Et une fois sur le divan, une fois passée la première peur: est ce qu'il faut enlever ses chaussures...j'ai vraiment commencé à parler de manière bcp plus spontanée. Après un an et demi, j'arrive à tout dire, sans peur. enfin tout ce qui me passe par la tête. Elle aurait eu de quoi me mettre plusieurs fois dehors mais je n'ai pas encore réussi à la faire craquer...et pourtant je le cherche bien...Smile
mais apparement elle est bien accrochée.
Mais sur le divan, plus besoin de soutenir son regard, que d'ailleurs je fuis souvent même quand je lui dis au revoir. J'ai du mal à la voir en tant qu'être humain, physiquement présente je veux dire, car en séance, tout se passe dans ma tête maintenant.Et une de mes plus grande hantise est de la croiser un jour en dehors de son cabinet .

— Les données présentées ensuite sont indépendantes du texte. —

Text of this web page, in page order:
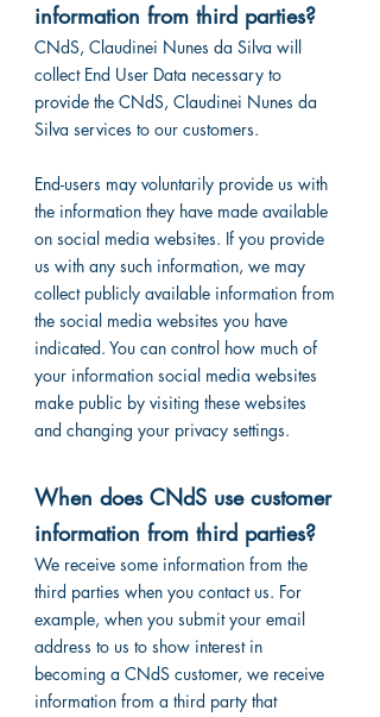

Il m'est arrivé une fois ou deux quand c'était trop difficile de repasser en face à face mais je ne suis pas à l'aise...
Le divan m'a aussi fait "régresser" au sens psychanalytique du terme j'ai revécu et revis encore des énormes angoisses en lien avec ce que j'ai vécu étant enfant. Et là je suis contente d'y aller 3 fois par semaine, parce que c'est difficile à vivre. Enfin voilà c'est mon vécu du divan.

Et puis ça me fait du bien de me remémorer par là où je suis passée, parce qu'en parlant avec mon analyste de cette décision d'arrêter, mardi, j'ai avoué que ce serait baisser les bras. En fait je ne m'imagine pas vivre sans y aller. Pour moi actuellement ce serait renoncer à avancer et comme me l'a dit mon analyste je risque de me sentir très seule. Passser de trois sénces par semaine à 0. ce n'est pas mon genre habituellement de baisser les bras mais j'ai l'impression en ce moment de m'épuiser à lutter.
Lutter contre l'aide qu'elle pourrait m'apporter et lutter contre moi même aussi.
Je me dis qu'il faut peut être que je lâche mais j'ai peur de tomber dans qqch de très dépressif, ce qui m'est déjà arrivé...

Je ne sais pas quelle décision prendre même si au fond de moi je sais que j'aimerais dépasser cette période.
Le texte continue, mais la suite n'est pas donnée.